→ **DATA SUPPLIED**:
——————————

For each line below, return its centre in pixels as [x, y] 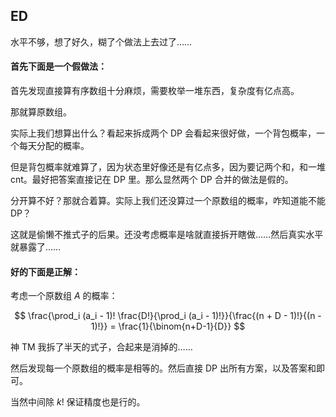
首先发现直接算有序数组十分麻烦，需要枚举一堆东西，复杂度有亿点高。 [155, 91]
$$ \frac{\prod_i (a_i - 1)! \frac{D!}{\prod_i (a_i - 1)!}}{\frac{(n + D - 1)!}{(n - [168, 316]
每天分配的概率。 [54, 146]
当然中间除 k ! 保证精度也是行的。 [78, 402]
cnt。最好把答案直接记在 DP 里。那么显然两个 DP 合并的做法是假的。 [152, 180]
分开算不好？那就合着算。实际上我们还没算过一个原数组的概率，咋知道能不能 [168, 201]
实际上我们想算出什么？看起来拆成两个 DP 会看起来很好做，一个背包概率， [163, 133]
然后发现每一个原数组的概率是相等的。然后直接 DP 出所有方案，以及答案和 [163, 368]
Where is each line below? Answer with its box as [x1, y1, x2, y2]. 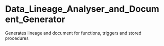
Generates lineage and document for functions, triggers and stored [5, 30, 142, 36]
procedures [5, 35, 29, 41]
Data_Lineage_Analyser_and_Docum [5, 3, 160, 15]
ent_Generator [5, 14, 66, 25]
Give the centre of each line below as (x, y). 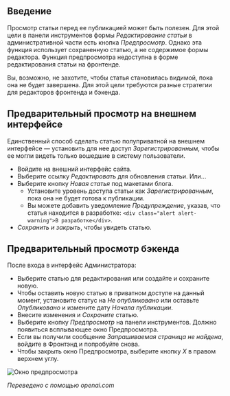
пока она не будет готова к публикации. (86, 198)
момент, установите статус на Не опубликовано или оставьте (108, 301)
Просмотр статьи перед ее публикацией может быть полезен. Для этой (113, 27)
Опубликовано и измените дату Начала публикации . (95, 307)
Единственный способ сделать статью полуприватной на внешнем (106, 141)
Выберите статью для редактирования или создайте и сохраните (113, 279)
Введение (30, 11)
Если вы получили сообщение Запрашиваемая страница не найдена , (120, 337)
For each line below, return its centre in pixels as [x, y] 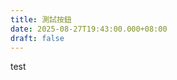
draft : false [37, 38]
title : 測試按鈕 [41, 19]
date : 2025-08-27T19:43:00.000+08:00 [89, 29]
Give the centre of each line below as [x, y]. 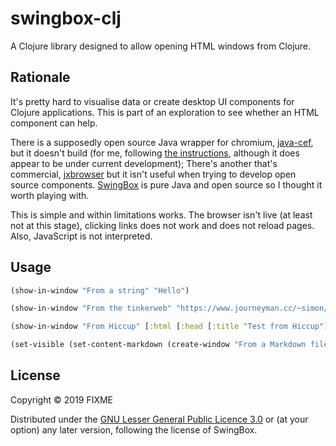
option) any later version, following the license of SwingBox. [134, 429]
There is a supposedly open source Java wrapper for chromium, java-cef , [162, 142]
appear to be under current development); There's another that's [144, 163]
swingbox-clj [66, 18]
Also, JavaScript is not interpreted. [81, 236]
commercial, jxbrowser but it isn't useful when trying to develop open [153, 174]
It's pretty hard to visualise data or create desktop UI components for [152, 101]
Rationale [40, 77]

——————————

→ **YOUR ASSIGNMENT**: Each line of the listing that contains the word "open" must be counted. Give only the resulting figure.

→ **EXERCISE ANSWER**: 2